-------- INPUT

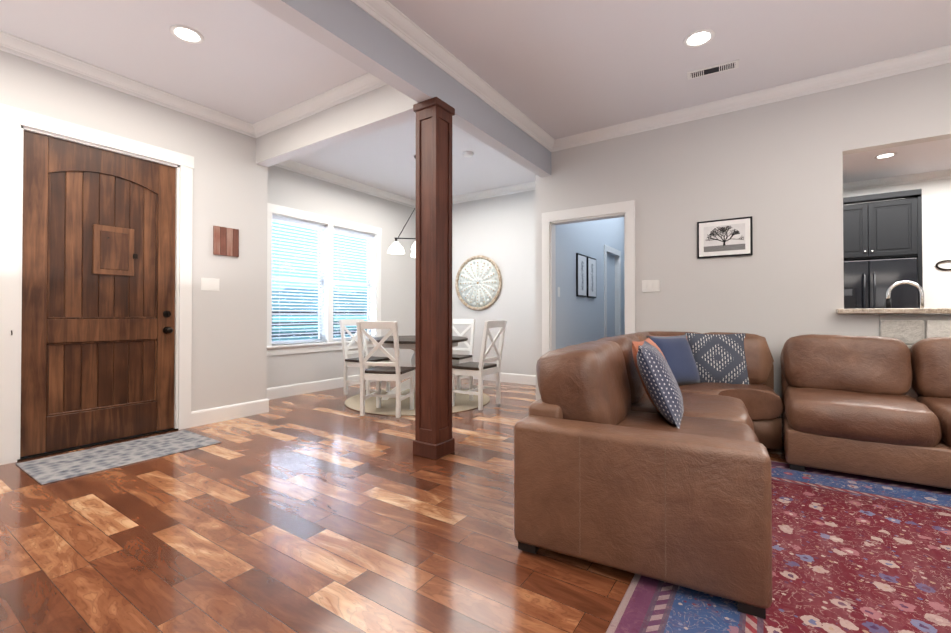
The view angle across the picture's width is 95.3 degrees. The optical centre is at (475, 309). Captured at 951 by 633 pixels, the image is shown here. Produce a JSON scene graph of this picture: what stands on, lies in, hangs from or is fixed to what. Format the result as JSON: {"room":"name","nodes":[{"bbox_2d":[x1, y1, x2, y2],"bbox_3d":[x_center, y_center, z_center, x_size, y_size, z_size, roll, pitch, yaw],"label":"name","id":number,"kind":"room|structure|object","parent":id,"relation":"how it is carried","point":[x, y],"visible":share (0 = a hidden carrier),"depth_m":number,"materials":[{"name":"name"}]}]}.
{"room":"living room","nodes":[
{"label":"living room","id":0,"kind":"room"},
{"bbox_2d":[0,50,255,411],"bbox_3d":[-3.949,-0.429,2.220,0.150,3.000,5.940,0,-1,34],"label":"wall","id":1,"kind":"structure","parent":0,"point":[224,171],"depth_m":4.14,"materials":[{"name":"paint"}]},
{"bbox_2d":[11,130,175,456],"bbox_3d":[-3.010,-0.117,3.502,0.122,2.369,1.039,0,-1,34],"label":"front door","id":2,"kind":"structure","parent":1,"relation":"in","point":[98,307],"depth_m":3.47,"materials":[{"name":"brown wood"}]},
{"bbox_2d":[0,103,193,464],"bbox_3d":[-3.038,-0.174,3.558,0.174,2.515,1.240,0,-1,34],"label":"door frame","id":3,"kind":"structure","parent":1,"relation":"attached to","point":[15,123],"depth_m":3.12,"materials":[{"name":"white wood"}]},
{"bbox_2d":[0,31,259,137],"bbox_3d":[-3.891,-1.879,2.117,0.076,0.103,5.810,0,-1,34],"label":"crown molding","id":4,"kind":"structure","parent":1,"relation":"attached to","point":[9,43],"depth_m":3.53,"materials":[{"name":"white"}]},
{"bbox_2d":[201,278,218,290],"bbox_3d":[-2.556,-0.245,4.174,0.010,0.120,0.168,0,-1,34],"label":"light switch","id":5,"kind":"object","parent":1,"relation":"attached to","point":[211,284],"visible":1,"depth_m":4.17,"materials":[{"name":"white plastic"}]},
{"bbox_2d":[213,226,238,256],"bbox_3d":[-2.466,-0.674,4.286,0.018,0.280,0.238,0,-1,34],"label":"sign","id":6,"kind":"object","parent":1,"relation":"attached to","point":[225,241],"visible":0.96,"depth_m":4.27,"materials":[{"name":"brown wood"}]},
{"bbox_2d":[191,398,269,426],"bbox_3d":[-2.430,1.021,4.328,0.017,0.142,0.757,0,-1,34],"label":"baseboard","id":7,"kind":"structure","parent":1,"relation":"attached to","point":[216,414],"depth_m":4.29,"materials":[{"name":"white wood"}]},
{"bbox_2d":[252,84,417,400],"bbox_3d":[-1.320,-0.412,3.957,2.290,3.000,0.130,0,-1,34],"label":"wall","id":8,"kind":"structure","parent":0,"point":[385,106],"depth_m":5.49,"materials":[{"name":"paint"}]},
{"bbox_2d":[252,72,386,135],"bbox_3d":[-1.340,-1.862,3.861,2.200,0.103,0.076,0,-1,34],"label":"crown molding","id":9,"kind":"structure","parent":8,"relation":"attached to","point":[365,83],"depth_m":3.90,"materials":[{"name":"white"}]},
{"bbox_2d":[266,375,374,399],"bbox_3d":[-1.860,1.040,6.313,0.017,0.142,3.210,0,-1,34],"label":"baseboard","id":10,"kind":"structure","parent":8,"relation":"attached to","point":[314,386],"depth_m":5.76,"materials":[{"name":"white wood"}]},
{"bbox_2d":[267,203,381,355],"bbox_3d":[-2.086,-0.366,6.098,0.203,1.870,1.980,0,-1,34],"label":"nook window","id":11,"kind":"structure","parent":8,"relation":"in","point":[326,227],"depth_m":6.02,"materials":[{"name":"white"}]},
{"bbox_2d":[274,160,415,207],"bbox_3d":[-1.836,-1.837,6.325,0.076,0.103,3.210,0,-1,34],"label":"crown molding","id":12,"kind":"structure","parent":8,"relation":"attached to","point":[290,165],"depth_m":6.22,"materials":[{"name":"white wood"}]},
{"bbox_2d":[0,377,786,632],"bbox_3d":[1.278,1.123,2.457,9.820,0.100,12.470,0,-1,34],"label":"floor","id":13,"kind":"structure","parent":0,"point":[327,511],"depth_m":2.02,"materials":[{"name":"brown wood"}]},
{"bbox_2d":[16,430,221,484],"bbox_3d":[-2.637,1.077,3.277,0.660,0.008,1.060,0,-1,34],"label":"door mat","id":14,"kind":"object","parent":13,"relation":"on","point":[48,470],"visible":1,"depth_m":3.17,"materials":[{"name":"grey fabric"}]},
{"bbox_2d":[345,388,489,415],"bbox_3d":[-0.696,1.095,5.335,1.750,0.012,1.750,0,-1,34],"label":"round jute rug","id":15,"kind":"object","parent":13,"relation":"on","point":[463,402],"visible":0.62,"depth_m":5.03,"materials":[{"name":"beige wicker"}]},
{"bbox_2d":[339,319,389,394],"bbox_3d":[-1.447,0.609,5.694,0.512,0.967,0.454,0,-1,27],"label":"dining chair","id":16,"kind":"object","parent":15,"relation":"on","point":[350,362],"visible":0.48,"depth_m":5.60,"materials":[{"name":"white wood"}]},
{"bbox_2d":[356,321,414,417],"bbox_3d":[-0.931,0.598,4.543,0.454,0.967,0.512,0,-1,13],"label":"dining chair","id":17,"kind":"object","parent":15,"relation":"on","point":[379,372],"visible":0.96,"depth_m":4.38,"materials":[{"name":"white wood"}]},
{"bbox_2d":[369,335,467,399],"bbox_3d":[-0.696,0.716,5.339,1.208,0.746,1.208,0,-1,34],"label":"dining table","id":18,"kind":"object","parent":15,"relation":"on","point":[406,342],"visible":0.27,"depth_m":5.17,"materials":[{"name":"brown wood"}]},
{"bbox_2d":[452,319,474,389],"bbox_3d":[-0.306,0.613,6.074,0.454,0.967,0.512,0,-1,26],"label":"dining chair","id":19,"kind":"object","parent":15,"relation":"on","point":[457,359],"visible":0.44,"depth_m":6.15,"materials":[{"name":"white wood"}]},
{"bbox_2d":[452,320,506,409],"bbox_3d":[0.029,0.601,4.933,0.512,0.967,0.454,0,-1,32],"label":"dining chair","id":20,"kind":"object","parent":15,"relation":"on","point":[480,369],"visible":0.94,"depth_m":4.83,"materials":[{"name":"white wood"}]},
{"bbox_2d":[413,96,454,459],"bbox_3d":[-0.314,-0.234,3.283,0.228,2.630,0.228,0,-1,34],"label":"post","id":21,"kind":"object","parent":13,"relation":"on","point":[434,439],"visible":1,"depth_m":3.22,"materials":[{"name":"brown wood"}]},
{"bbox_2d":[606,461,950,632],"bbox_3d":[2.014,1.052,0.914,3.200,0.012,3.680,0,-1,34],"label":"rug","id":22,"kind":"object","parent":13,"relation":"on","point":[853,553],"depth_m":1.75,"materials":[{"name":"red fabric"}]},
{"bbox_2d":[514,331,950,618],"bbox_3d":[2.330,0.612,2.198,3.697,0.889,2.893,0,-1,34],"label":"sectional sofa","id":23,"kind":"object","parent":22,"relation":"on","point":[645,454],"visible":1,"depth_m":2.02,"materials":[{"name":"leather"}]},
{"bbox_2d":[632,337,664,410],"bbox_3d":[1.101,0.395,2.645,0.150,0.460,0.460,-26,-14,30],"label":"pillow","id":24,"kind":"object","parent":23,"relation":"on","point":[648,341],"depth_m":2.53,"materials":[{"name":"orange fabric"}]},
{"bbox_2d":[636,340,683,427],"bbox_3d":[1.020,0.392,2.393,0.150,0.460,0.460,-26,-11,22],"label":"pillow","id":25,"kind":"object","parent":23,"relation":"on","point":[662,387],"depth_m":2.23,"materials":[{"name":"grey fabric"}]},
{"bbox_2d":[647,335,701,385],"bbox_3d":[1.628,0.414,3.542,0.440,0.440,0.150,0,-23,-23],"label":"pillow","id":26,"kind":"object","parent":23,"relation":"on","point":[685,365],"depth_m":3.49,"materials":[{"name":"blue fabric"}]},
{"bbox_2d":[685,333,748,383],"bbox_3d":[2.016,0.414,3.626,0.460,0.460,0.140,0,-19,19],"label":"pillow","id":27,"kind":"object","parent":23,"relation":"on","point":[720,358],"depth_m":3.57,"materials":[{"name":"grey fabric"}]},
{"bbox_2d":[0,0,950,200],"bbox_3d":[1.278,-1.977,2.488,9.820,0.100,12.470,0,-1,34],"label":"ceiling","id":28,"kind":"structure","parent":0,"point":[556,69],"depth_m":3.24,"materials":[{"name":"paint"}]},
{"bbox_2d":[170,25,203,43],"bbox_3d":[-2.010,-1.916,3.020,0.200,0.010,0.200,0,-1,34],"label":"recessed light","id":29,"kind":"object","parent":28,"relation":"in","point":[187,34],"visible":1,"depth_m":3.02,"materials":[{"name":"white plastic"}]},
{"bbox_2d":[250,0,550,176],"bbox_3d":[-1.384,-1.750,1.697,0.130,0.370,7.900,0,-1,34],"label":"beam","id":30,"kind":"structure","parent":28,"relation":"attached to","point":[353,32],"depth_m":2.92,"materials":[{"name":"paint"}]},
{"bbox_2d":[351,0,555,151],"bbox_3d":[-1.298,-1.884,1.641,0.076,0.103,7.900,0,-1,34],"label":"crown molding","id":31,"kind":"structure","parent":30,"relation":"attached to","point":[393,19],"depth_m":3.27,"materials":[{"name":"white"}]},
{"bbox_2d":[388,155,415,257],"bbox_3d":[-0.696,-1.296,5.359,0.630,1.205,0.630,0,-1,36],"label":"chandelier","id":32,"kind":"object","parent":28,"relation":"hanging from","point":[395,247],"visible":0.19,"depth_m":5.27,"materials":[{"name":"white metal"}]},
{"bbox_2d":[463,151,472,156],"bbox_3d":[-0.088,-1.882,5.247,0.130,0.035,0.130,0,-1,34],"label":"smoke detector","id":33,"kind":"object","parent":28,"relation":"attached to","point":[467,153],"visible":1,"depth_m":5.20,"materials":[{"name":"white plastic"}]},
{"bbox_2d":[683,29,714,47],"bbox_3d":[1.579,-1.916,3.063,0.200,0.010,0.200,0,-1,34],"label":"recessed light","id":34,"kind":"object","parent":28,"relation":"in","point":[698,38],"visible":1,"depth_m":3.06,"materials":[{"name":"white plastic"}]},
{"bbox_2d":[687,59,738,79],"bbox_3d":[1.890,-1.911,3.456,0.360,0.011,0.120,0,-1,30],"label":"ceiling vent","id":35,"kind":"object","parent":28,"relation":"in","point":[722,67],"visible":1,"depth_m":3.44,"materials":[{"name":"white metal"}]},
{"bbox_2d":[874,153,896,158],"bbox_3d":[5.043,-1.893,5.330,0.200,0.010,0.200,0,-1,34],"label":"recessed light","id":36,"kind":"object","parent":28,"relation":"in","point":[885,155],"visible":0.98,"depth_m":5.32,"materials":[{"name":"white plastic"}]},
{"bbox_2d":[452,190,531,374],"bbox_3d":[0.251,-0.383,6.936,2.850,3.000,0.150,0,-1,34],"label":"wall","id":37,"kind":"structure","parent":0,"point":[498,228],"depth_m":6.72,"materials":[{"name":"paint"}]},
{"bbox_2d":[455,255,501,310],"bbox_3d":[0.037,-0.432,6.968,0.888,0.888,0.041,0,-1,34],"label":"medallion","id":38,"kind":"object","parent":37,"relation":"attached to","point":[478,283],"visible":1,"depth_m":6.96,"materials":[{"name":"ceramic"}]},
{"bbox_2d":[452,181,534,203],"bbox_3d":[0.225,-1.832,6.832,2.760,0.103,0.076,0,-1,34],"label":"crown molding","id":39,"kind":"structure","parent":37,"relation":"attached to","point":[528,186],"depth_m":6.78,"materials":[{"name":"white wood"}]},
{"bbox_2d":[455,372,535,384],"bbox_3d":[0.216,1.045,6.844,2.820,0.142,0.017,0,-1,34],"label":"baseboard","id":40,"kind":"structure","parent":37,"relation":"attached to","point":[504,377],"depth_m":6.60,"materials":[{"name":"white wood"}]},
{"bbox_2d":[555,217,624,348],"bbox_3d":[2.010,-0.383,6.897,0.120,3.000,4.300,0,-1,34],"label":"wall","id":41,"kind":"structure","parent":0,"point":[579,320],"depth_m":6.17,"materials":[{"name":"paint"}]},
{"bbox_2d":[576,253,586,296],"bbox_3d":[1.454,-0.468,5.934,0.022,0.580,0.360,0,-1,34],"label":"framed picture","id":42,"kind":"object","parent":41,"relation":"attached to","point":[581,275],"visible":1,"depth_m":5.90,"materials":[{"name":"black metal"}]},
{"bbox_2d":[587,256,595,297],"bbox_3d":[1.682,-0.464,6.275,0.022,0.580,0.360,0,-1,34],"label":"framed picture","id":43,"kind":"object","parent":41,"relation":"attached to","point":[591,277],"visible":0.96,"depth_m":6.24,"materials":[{"name":"black metal"}]},
{"bbox_2d":[532,63,950,417],"bbox_3d":[3.516,-0.419,3.238,6.690,3.000,0.150,0,-1,34],"label":"wall","id":44,"kind":"structure","parent":0,"point":[774,170],"depth_m":3.86,"materials":[{"name":"paint"}]},
{"bbox_2d":[542,200,634,354],"bbox_3d":[1.229,-0.009,4.743,1.030,2.210,0.144,0,-1,34],"label":"trim","id":45,"kind":"structure","parent":44,"relation":"attached to","point":[624,209],"depth_m":4.54,"materials":[{"name":"white wood"}]},
{"bbox_2d":[642,280,659,291],"bbox_3d":[1.752,-0.238,4.331,0.168,0.120,0.010,0,-1,34],"label":"light switch","id":46,"kind":"object","parent":44,"relation":"attached to","point":[650,285],"visible":1,"depth_m":4.33,"materials":[{"name":"white plastic"}]},
{"bbox_2d":[697,216,752,258],"bbox_3d":[2.276,-0.657,3.968,0.440,0.345,0.035,0,-1,34],"label":"framed picture","id":47,"kind":"object","parent":44,"relation":"attached to","point":[732,237],"visible":1,"depth_m":3.96,"materials":[{"name":"black metal"}]},
{"bbox_2d":[556,45,950,150],"bbox_3d":[3.588,-1.869,3.081,6.400,0.103,0.076,0,-1,34],"label":"crown molding","id":48,"kind":"structure","parent":44,"relation":"attached to","point":[938,56],"depth_m":3.75,"materials":[{"name":"white"}]},
{"bbox_2d":[879,315,950,348],"bbox_3d":[4.367,0.554,2.549,2.940,1.040,0.054,0,-1,34],"label":"stone wall","id":49,"kind":"structure","parent":44,"relation":"attached to","point":[909,331],"depth_m":3.26,"materials":[{"name":"grey stone"}]},
{"bbox_2d":[836,308,950,313],"bbox_3d":[4.361,0.004,2.735,3.250,0.040,0.440,0,-1,34],"label":"countertop","id":50,"kind":"structure","parent":49,"relation":"on","point":[900,311],"depth_m":3.27,"materials":[{"name":"stone"}]},
{"bbox_2d":[843,178,950,307],"bbox_3d":[6.200,-0.391,6.129,5.460,3.000,0.120,0,-1,34],"label":"wall","id":51,"kind":"structure","parent":0,"point":[936,221],"depth_m":5.97,"materials":[{"name":"paint"}]},
{"bbox_2d":[843,189,918,260],"bbox_3d":[5.484,-1.121,6.127,0.960,0.860,0.685,0,-1,34],"label":"upper cabinet","id":52,"kind":"object","parent":51,"relation":"attached to","point":[882,251],"depth_m":5.77,"materials":[{"name":"black wood"}]},
{"bbox_2d":[843,258,917,308],"bbox_3d":[5.453,0.215,6.067,0.936,1.763,0.758,0,-1,34],"label":"fridge","id":53,"kind":"object","parent":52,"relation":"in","point":[867,281],"depth_m":5.75,"materials":[{"name":"black"}]},
{"bbox_2d":[843,169,950,190],"bbox_3d":[6.146,-1.840,6.062,5.460,0.103,0.076,0,-1,34],"label":"crown molding","id":54,"kind":"structure","parent":51,"relation":"attached to","point":[944,174],"depth_m":6.15,"materials":[{"name":"white"}]},
{"bbox_2d":[936,260,950,270],"bbox_3d":[6.641,-0.596,5.746,0.758,0.172,0.024,0,-1,34],"label":"ornament","id":55,"kind":"object","parent":51,"relation":"attached to","point":[939,262],"visible":1,"depth_m":5.91,"materials":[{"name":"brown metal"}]},
{"label":"outside","id":56,"kind":"structure","parent":0,"visible":0},
{"bbox_2d":[272,327,366,340],"bbox_3d":[-15.974,1.662,16.529,34.490,0.100,90.000,0,-1,34],"label":"ground","id":57,"kind":"structure","parent":56,"point":[301,338],"depth_m":34.15,"materials":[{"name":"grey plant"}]},
{"bbox_2d":[272,309,366,337],"bbox_3d":[-10.846,0.735,13.808,0.150,1.700,51.160,0,-1,34],"label":"fence","id":58,"kind":"object","parent":57,"relation":"on","point":[313,333],"depth_m":18.82,"materials":[{"name":"grey"}]},
{"bbox_2d":[272,222,366,328],"bbox_3d":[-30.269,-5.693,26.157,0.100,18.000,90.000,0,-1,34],"label":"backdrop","id":59,"kind":"structure","parent":56,"point":[275,305],"depth_m":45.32,"materials":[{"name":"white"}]}
]}

----------------

▶ _DIRECTIONS FOR THIS TASK_:
Would you show each line of the listing above that has the string "stone"?

▶ _ANSWER TO THIS PROBLEM_:
{"bbox_2d":[879,315,950,348],"bbox_3d":[4.367,0.554,2.549,2.940,1.040,0.054,0,-1,34],"label":"stone wall","id":49,"kind":"structure","parent":44,"relation":"attached to","point":[909,331],"depth_m":3.26,"materials":[{"name":"grey stone"}]},
{"bbox_2d":[836,308,950,313],"bbox_3d":[4.361,0.004,2.735,3.250,0.040,0.440,0,-1,34],"label":"countertop","id":50,"kind":"structure","parent":49,"relation":"on","point":[900,311],"depth_m":3.27,"materials":[{"name":"stone"}]},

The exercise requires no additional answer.